D and E are points on the sides CA and CB respectively of a triangle ABC right angled at C. Prove that $AE^2 + BD^2 = AB^2 + DE^2$.

Given:

D and E are points on the sides CA and CB respectively of a triangle ABC right angled at C.

To do:

We have to prove that $AE^2 + BD^2 = AB^2 + DE^2$.

Solution:

In $\triangle \mathrm{ABC}$, $\angle \mathrm{C}=90^{\circ}$

This implies, by Pythagoras theorem,

$\mathrm{AB}^{2}=\mathrm{AC}^{2}+\mathrm{BC}^{2}$.....(i)

In $\triangle \mathrm{DCE}$,

$\mathrm{DE}^{2}=\mathrm{DC}^{2}+\mathrm{CE}^{2}$........(ii)

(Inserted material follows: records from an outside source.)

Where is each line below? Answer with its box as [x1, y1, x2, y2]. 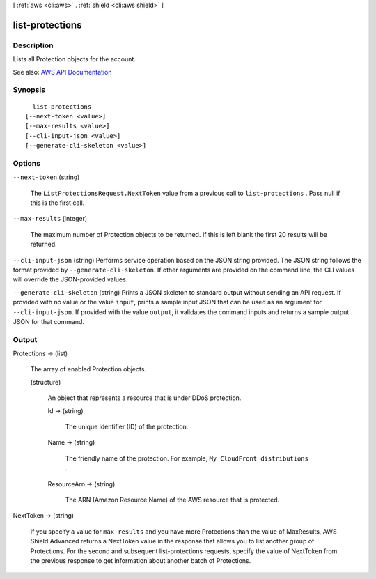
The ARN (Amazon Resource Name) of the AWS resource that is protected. [65, 495, 280, 504]
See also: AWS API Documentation [13, 68, 112, 76]
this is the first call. [30, 199, 85, 207]
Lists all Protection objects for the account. [13, 55, 136, 63]
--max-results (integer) [13, 215, 88, 223]
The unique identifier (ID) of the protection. [65, 422, 189, 431]
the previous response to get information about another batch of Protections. [30, 556, 251, 564]
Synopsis [13, 85, 45, 95]
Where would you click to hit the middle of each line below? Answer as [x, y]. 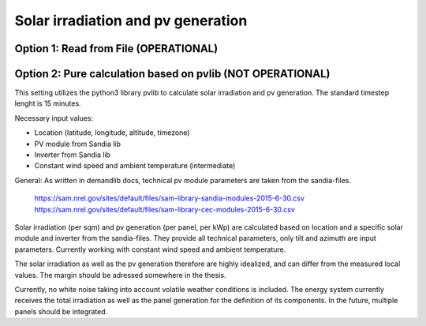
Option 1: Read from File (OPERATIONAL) [116, 49]
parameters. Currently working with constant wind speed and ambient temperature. [150, 249]
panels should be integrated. [61, 311]
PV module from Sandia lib [78, 144]
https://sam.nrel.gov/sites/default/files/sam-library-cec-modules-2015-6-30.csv [165, 209]
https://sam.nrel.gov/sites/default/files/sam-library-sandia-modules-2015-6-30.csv [170, 198]
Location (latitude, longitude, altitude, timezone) [112, 133]
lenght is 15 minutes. [48, 103]
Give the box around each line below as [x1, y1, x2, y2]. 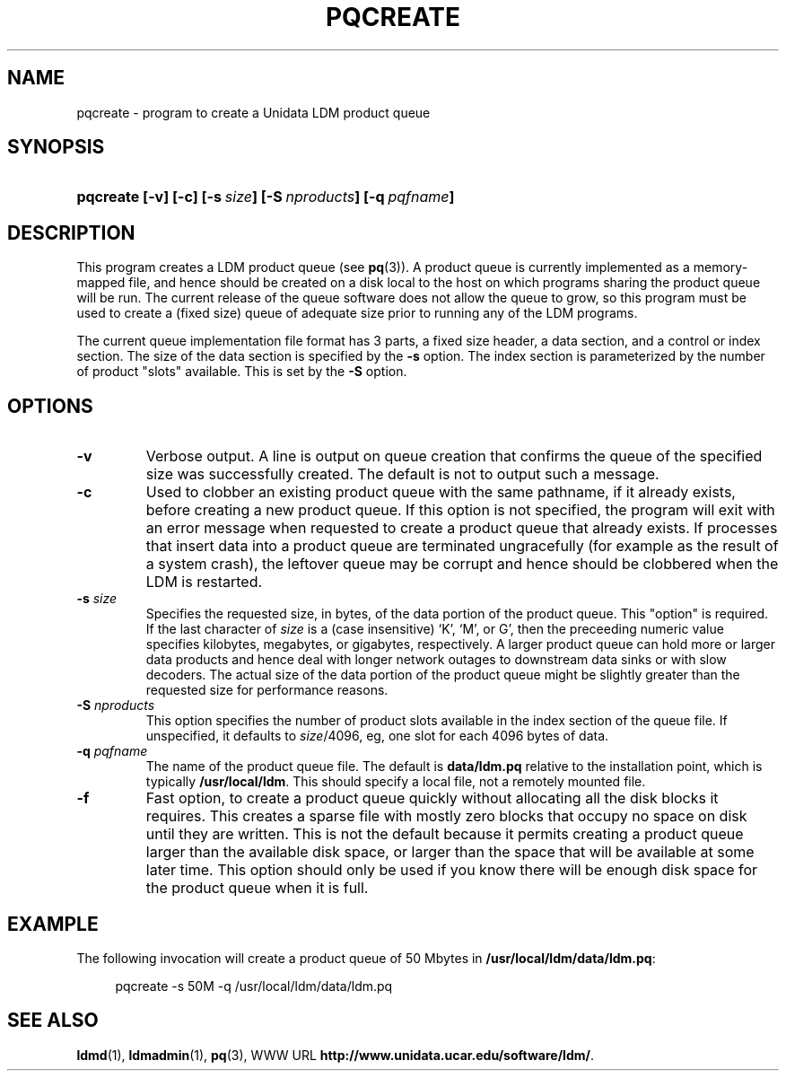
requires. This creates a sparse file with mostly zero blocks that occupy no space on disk [145, 807, 747, 826]
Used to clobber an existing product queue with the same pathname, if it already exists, [145, 483, 736, 502]
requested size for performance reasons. [145, 682, 389, 698]
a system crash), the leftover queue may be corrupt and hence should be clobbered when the [145, 555, 779, 574]
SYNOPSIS [7, 136, 105, 159]
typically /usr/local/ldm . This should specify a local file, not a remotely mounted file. [145, 774, 646, 790]
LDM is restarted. [145, 573, 263, 592]
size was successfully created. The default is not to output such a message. [145, 465, 659, 484]
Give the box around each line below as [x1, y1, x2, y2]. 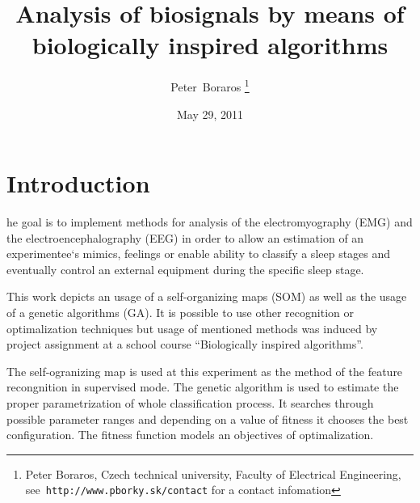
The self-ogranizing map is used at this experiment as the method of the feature [6, 362, 403, 379]
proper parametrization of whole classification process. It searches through [6, 395, 374, 412]
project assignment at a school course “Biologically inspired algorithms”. [6, 336, 363, 353]
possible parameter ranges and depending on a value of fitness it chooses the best [6, 410, 409, 427]
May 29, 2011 [176, 105, 244, 122]
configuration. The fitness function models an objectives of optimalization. [6, 426, 374, 443]
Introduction [6, 167, 150, 200]
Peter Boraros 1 [170, 76, 250, 95]
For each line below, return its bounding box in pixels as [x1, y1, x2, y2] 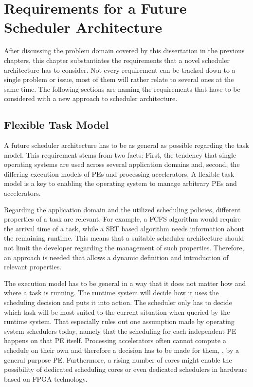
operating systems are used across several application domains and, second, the [4, 159, 240, 169]
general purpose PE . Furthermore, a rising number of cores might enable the [4, 354, 232, 365]
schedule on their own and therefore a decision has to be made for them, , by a [4, 345, 239, 355]
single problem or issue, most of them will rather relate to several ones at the [4, 74, 234, 84]
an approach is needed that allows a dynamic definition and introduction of [4, 252, 229, 262]
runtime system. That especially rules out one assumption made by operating [4, 316, 235, 326]
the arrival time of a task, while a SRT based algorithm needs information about [4, 223, 244, 233]
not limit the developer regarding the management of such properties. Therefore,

Adding equations (i) and (ii), we get,

$\mathrm{AB}^{2}+\mathrm{DE}^{2}=\mathrm{AC}^{2}+\mathrm{BC}^{2}+\mathrm{DC}^{2}+\mathrm{CE}^{2}$

$=\mathrm{AC}^{2}+\mathrm{CE}^{2}+\mathrm{DC}^{2}+\mathrm{BC}^{2}$

$=\mathrm{AE}^{2}+\mathrm{BD}^{2}$         (Since $\mathrm{BD}^{2}=\mathrm{DC}^{2}+\mathrm{BC}^{2}$ and $\mathrm{AE}^{2}=\mathrm{AC}^{2}+\mathrm{CE}^{2}$)

Hence proved.